Work order =
This exercise calls for the data below to be retyped exactly, minus any images.

Input records =

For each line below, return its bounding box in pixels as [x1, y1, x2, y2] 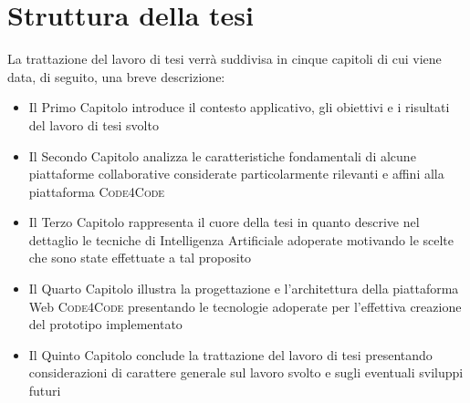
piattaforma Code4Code [28, 181, 165, 201]
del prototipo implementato [28, 315, 183, 334]
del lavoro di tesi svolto [28, 115, 159, 134]
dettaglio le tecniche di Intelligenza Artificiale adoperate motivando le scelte [28, 230, 454, 249]
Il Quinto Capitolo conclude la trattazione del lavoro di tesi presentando [28, 345, 433, 364]
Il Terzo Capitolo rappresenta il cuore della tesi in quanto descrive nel [28, 212, 420, 232]
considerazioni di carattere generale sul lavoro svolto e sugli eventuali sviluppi [28, 363, 464, 382]
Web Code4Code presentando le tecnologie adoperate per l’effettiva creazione [28, 296, 462, 315]

Exercise response =
For each line below, return its bounding box in pixels as [x1, y1, x2, y2] 
piattaforma Code4Code [28, 181, 165, 201]
del prototipo implementato [28, 315, 183, 334]
del lavoro di tesi svolto [28, 115, 159, 134]
dettaglio le tecniche di Intelligenza Artificiale adoperate motivando le scelte [28, 230, 454, 249]
Il Quinto Capitolo conclude la trattazione del lavoro di tesi presentando [28, 345, 433, 364]
Il Terzo Capitolo rappresenta il cuore della tesi in quanto descrive nel [28, 212, 420, 232]
considerazioni di carattere generale sul lavoro svolto e sugli eventuali sviluppi [28, 363, 464, 382]
Web Code4Code presentando le tecnologie adoperate per l’effettiva creazione [28, 296, 462, 315]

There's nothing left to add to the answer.